I moved to New York for graduate school. I was in my mid-twenties, and what do we do when we’re in our mid-twenties? We move to New York with very little money and very high hopes. Like many, I entered into the nexus of love and wealth and fame looking for a piece of the glistering and transmutable dream itself. In short, I was here to write a book.
But standing on the threshold of this dream, I began to panic. I thought, I have arrived, and thought nothing of how far I had to go or what it would take to get there. I could see downtown Brooklyn from my window, and most days my impression of New York came from inside my bedroom. Outside, the sidewalks were cobbled and uneven, and the houses and apartments looked like replicas of the houses and apartments I’d watch on TV.
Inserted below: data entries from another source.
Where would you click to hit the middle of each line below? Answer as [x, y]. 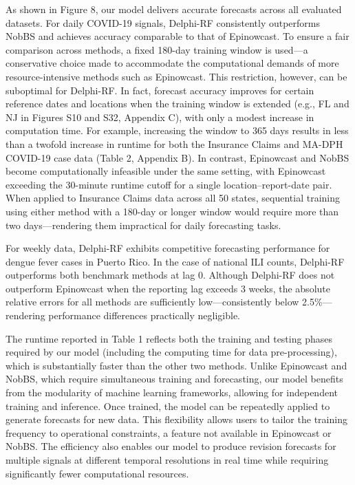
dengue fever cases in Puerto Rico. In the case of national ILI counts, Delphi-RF [175, 261]
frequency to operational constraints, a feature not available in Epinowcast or [169, 432]
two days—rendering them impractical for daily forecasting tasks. [143, 225]
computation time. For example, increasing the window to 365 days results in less [177, 130]
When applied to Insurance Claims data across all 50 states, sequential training [173, 198]
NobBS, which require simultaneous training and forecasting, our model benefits [174, 379]
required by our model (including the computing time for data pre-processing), [171, 352]
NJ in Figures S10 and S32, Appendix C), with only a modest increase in [160, 117]
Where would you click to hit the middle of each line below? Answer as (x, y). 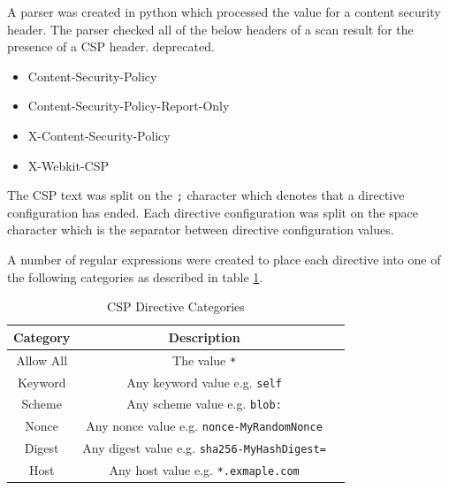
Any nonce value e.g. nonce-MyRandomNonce (204, 426)
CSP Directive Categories (176, 306)
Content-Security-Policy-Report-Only (129, 106)
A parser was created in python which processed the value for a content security (224, 11)
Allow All (42, 360)
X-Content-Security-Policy (99, 135)
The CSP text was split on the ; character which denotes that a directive (206, 195)
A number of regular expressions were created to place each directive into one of (224, 259)
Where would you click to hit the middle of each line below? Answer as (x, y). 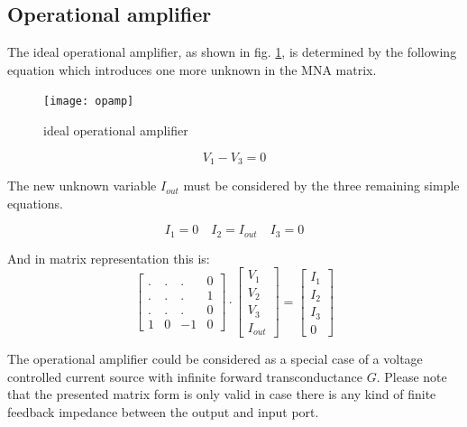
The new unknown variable (82, 186)
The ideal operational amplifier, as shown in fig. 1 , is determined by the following (232, 52)
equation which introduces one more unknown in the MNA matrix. (192, 69)
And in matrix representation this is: (109, 258)
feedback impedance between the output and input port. (163, 412)
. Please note (412, 376)
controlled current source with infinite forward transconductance (185, 376)
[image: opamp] (89, 102)
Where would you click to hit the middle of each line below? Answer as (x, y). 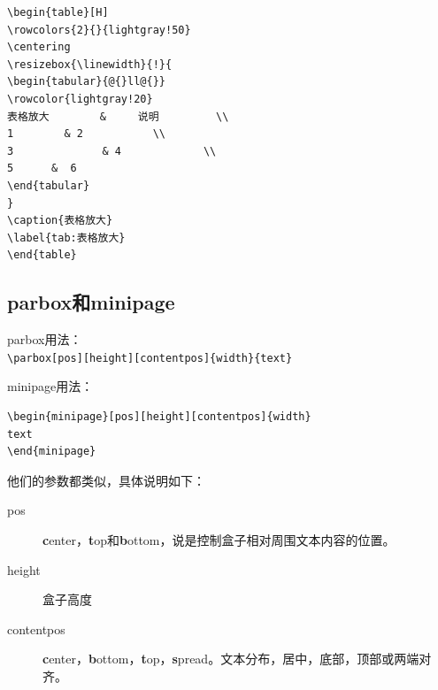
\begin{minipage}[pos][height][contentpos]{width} (159, 416)
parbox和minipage (91, 302)
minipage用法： (50, 386)
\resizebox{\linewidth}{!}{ (90, 64)
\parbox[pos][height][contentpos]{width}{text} (150, 358)
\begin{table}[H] (58, 12)
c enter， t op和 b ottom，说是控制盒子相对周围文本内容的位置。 (219, 539)
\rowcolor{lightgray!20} (80, 99)
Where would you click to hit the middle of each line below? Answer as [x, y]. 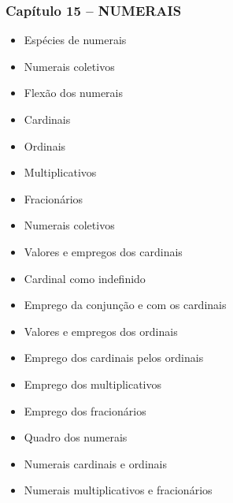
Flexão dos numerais [74, 93]
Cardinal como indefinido [85, 278]
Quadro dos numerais [76, 437]
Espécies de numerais [75, 40]
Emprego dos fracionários [85, 410]
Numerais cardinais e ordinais [95, 463]
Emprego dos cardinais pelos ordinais [114, 358]
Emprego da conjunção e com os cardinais [125, 305]

I’d lived in Brooklyn less than a month but had already settled into an inexplicable depression I’d nicknamed The Darkness. I couldn’t leave my apartment, except to attend class in Manhattan two nights a week. Sitting on the F train, I felt sure no one could lived in New York without a constantly replenished supply of antidepressants, courtesy of some kind of pharmaceutical Fresh Direct. The city and its boroughs, alternating blocks under perpetual construction, seemed to reflect its residents. Walking home on those Mondays and Wednesdays, I saw the funeral parlors and casket makers on what felt like every corner and wondered if funeral parlors and casket makers really were ubiquitous in New York, or if I was just noticing them more.
I couldn’t seem to go above the Twelfth Street location of my class, not to Central Park or the Metropolitan Museum of Art or the New York Public Library. I had no interest in going below Twelfth Street, either. I definitely couldn’t go to the youthful hub Williamsburg, specifically to the newly opened McCarren Park Pool, at any time of day, for any reason, ever; all the people my age made me feel old. I put on makeup in the morning and washed it off before bed, having never gone outside. The idea of “making it” was everywhere, and I needed to avoid it. I’d moved to the supposed greatest city in the world in order to spend seventy-two hours at a time insulated and solitary, developing an allergy to people and a near-romantic attachment to Netflix. Like a crazy hermit in the cave on the hill—my hill being Brooklyn Heights—I watched movies like The Human Centipede and wrote to a popular online advice columnist about my thoughts of jumping out of a window because I couldn’t do what I’d moved to New York to do. I was full of the vulnerability that drives people toward the Internet.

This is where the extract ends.